YOUR OBJECTIVE = The job is to find each line of the records below that includes the word "only" and copy it.

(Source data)
---*---
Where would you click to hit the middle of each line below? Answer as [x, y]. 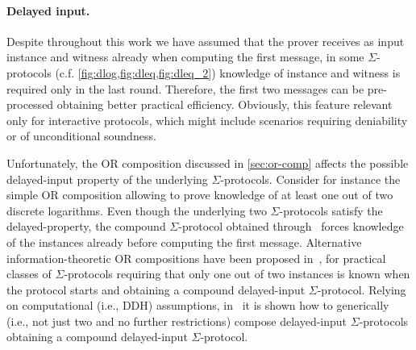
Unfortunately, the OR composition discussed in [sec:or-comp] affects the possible [208, 162]
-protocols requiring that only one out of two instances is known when [237, 274]
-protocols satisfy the [331, 210]
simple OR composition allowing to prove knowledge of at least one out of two [200, 195]
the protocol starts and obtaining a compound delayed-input [156, 289]
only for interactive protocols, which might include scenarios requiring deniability [207, 120]
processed [30, 104]
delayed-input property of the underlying [107, 179]
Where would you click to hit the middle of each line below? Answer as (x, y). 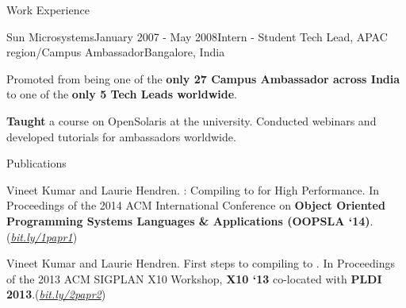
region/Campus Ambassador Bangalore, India (116, 52)
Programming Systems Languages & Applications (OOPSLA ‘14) (188, 220)
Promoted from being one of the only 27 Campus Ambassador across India (203, 78)
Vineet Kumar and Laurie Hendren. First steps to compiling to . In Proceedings (201, 263)
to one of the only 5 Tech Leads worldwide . (122, 94)
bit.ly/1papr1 (42, 236)
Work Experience (48, 10)
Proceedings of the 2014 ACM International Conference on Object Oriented (196, 205)
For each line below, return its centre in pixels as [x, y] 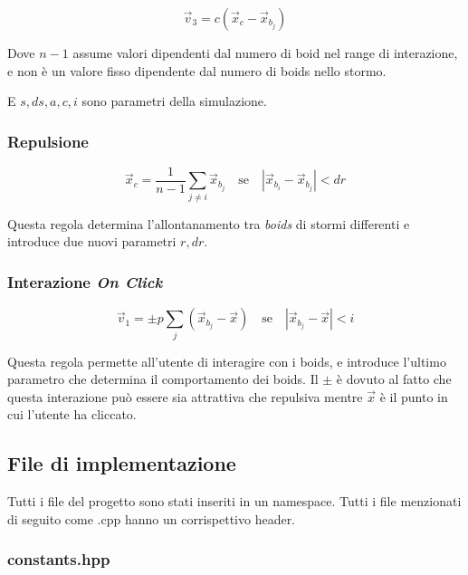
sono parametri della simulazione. [174, 101]
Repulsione [48, 141]
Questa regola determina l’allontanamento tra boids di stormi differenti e [209, 223]
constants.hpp [59, 559]
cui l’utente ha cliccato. [72, 414]
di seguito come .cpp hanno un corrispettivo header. [152, 518]
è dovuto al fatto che [394, 379]
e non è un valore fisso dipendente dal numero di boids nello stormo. [197, 70]
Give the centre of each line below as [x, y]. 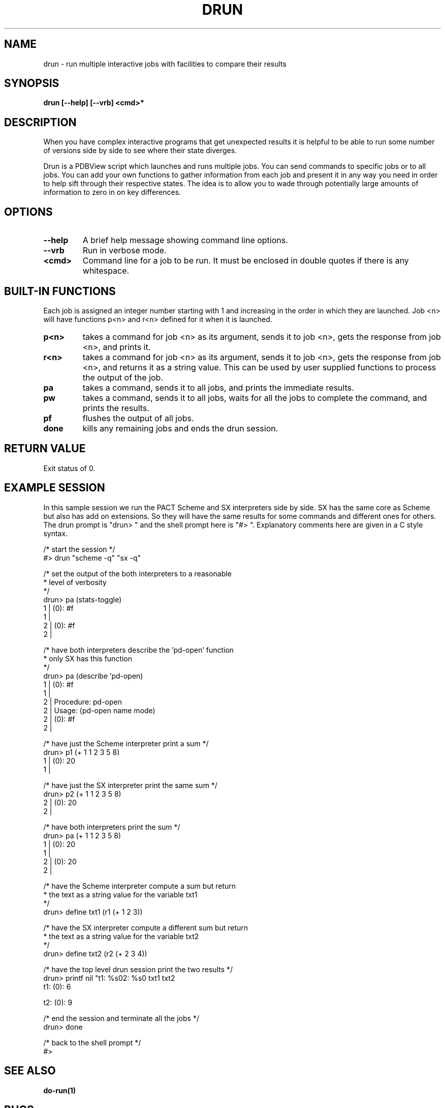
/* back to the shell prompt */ [92, 1042]
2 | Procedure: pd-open [83, 702]
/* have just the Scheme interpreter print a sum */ [126, 743]
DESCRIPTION [40, 122]
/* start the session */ [79, 549]
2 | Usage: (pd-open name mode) [99, 710]
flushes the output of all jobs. [138, 418]
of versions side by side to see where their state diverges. [140, 151]
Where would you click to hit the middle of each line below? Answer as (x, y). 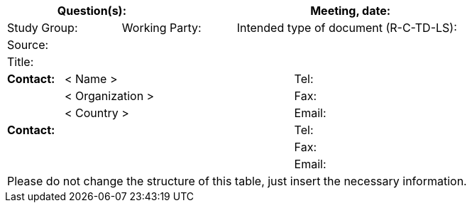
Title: (21, 62)
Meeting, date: (351, 11)
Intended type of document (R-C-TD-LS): (347, 28)
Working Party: (161, 28)
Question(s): (92, 11)
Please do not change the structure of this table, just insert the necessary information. (237, 181)
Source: (28, 45)
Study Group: (43, 28)
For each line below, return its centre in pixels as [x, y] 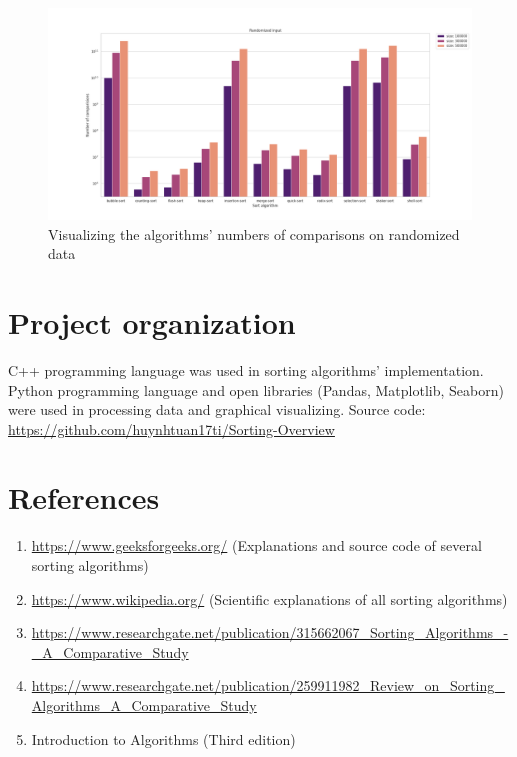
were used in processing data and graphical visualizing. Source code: [217, 409]
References [84, 497]
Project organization [152, 321]
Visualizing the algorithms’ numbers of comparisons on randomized [254, 233]
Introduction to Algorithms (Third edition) [163, 738]
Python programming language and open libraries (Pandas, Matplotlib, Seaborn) [256, 389]
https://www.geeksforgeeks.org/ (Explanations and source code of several [256, 545]
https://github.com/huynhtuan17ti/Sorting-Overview [171, 428]
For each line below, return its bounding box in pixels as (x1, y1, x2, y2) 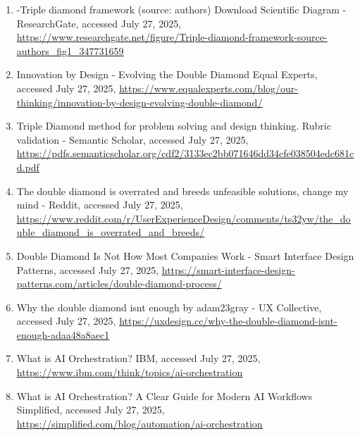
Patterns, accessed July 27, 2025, (16, 262, 159, 277)
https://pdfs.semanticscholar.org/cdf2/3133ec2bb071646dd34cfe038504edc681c (16, 146, 354, 161)
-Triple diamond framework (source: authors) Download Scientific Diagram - (16, 2, 347, 16)
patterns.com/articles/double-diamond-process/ (16, 276, 222, 291)
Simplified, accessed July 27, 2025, (16, 402, 165, 417)
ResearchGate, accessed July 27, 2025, (16, 15, 182, 30)
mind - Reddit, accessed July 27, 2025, (16, 197, 183, 212)
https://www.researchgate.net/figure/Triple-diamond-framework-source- (16, 30, 328, 44)
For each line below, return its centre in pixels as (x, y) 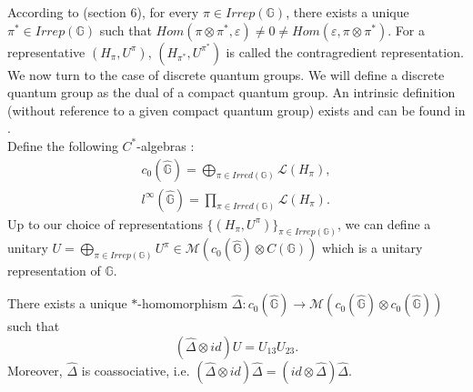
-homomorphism (183, 303)
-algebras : (166, 145)
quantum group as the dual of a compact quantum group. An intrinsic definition (231, 92)
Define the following (63, 145)
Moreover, (35, 370)
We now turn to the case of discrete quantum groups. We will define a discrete (226, 74)
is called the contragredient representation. (345, 51)
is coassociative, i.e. (136, 370)
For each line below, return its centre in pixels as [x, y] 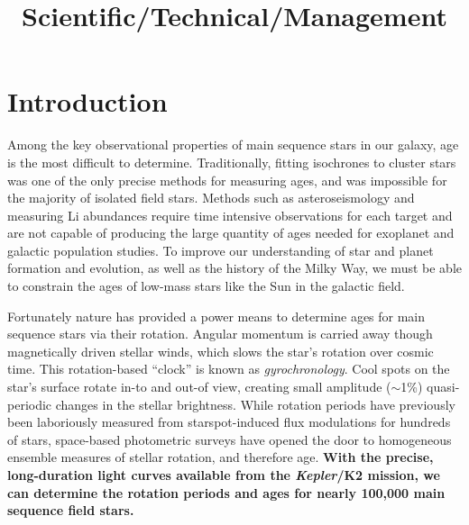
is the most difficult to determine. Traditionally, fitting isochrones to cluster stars [232, 162]
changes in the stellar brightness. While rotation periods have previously [255, 404]
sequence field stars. [71, 510]
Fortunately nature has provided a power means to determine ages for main [216, 316]
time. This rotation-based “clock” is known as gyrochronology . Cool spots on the [229, 369]
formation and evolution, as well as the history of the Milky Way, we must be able [234, 268]
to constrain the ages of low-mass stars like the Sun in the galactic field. [206, 286]
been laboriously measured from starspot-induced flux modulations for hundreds [229, 422]
---*---
FINISHED TASK =
-protocols requiring that only one out of two instances is known when [237, 274]
only for interactive protocols, which might include scenarios requiring deniability [207, 120]
Promoted from being one of the only 27 Campus Ambassador across India (203, 78)
to one of the only 5 Tech Leads worldwide . (122, 94)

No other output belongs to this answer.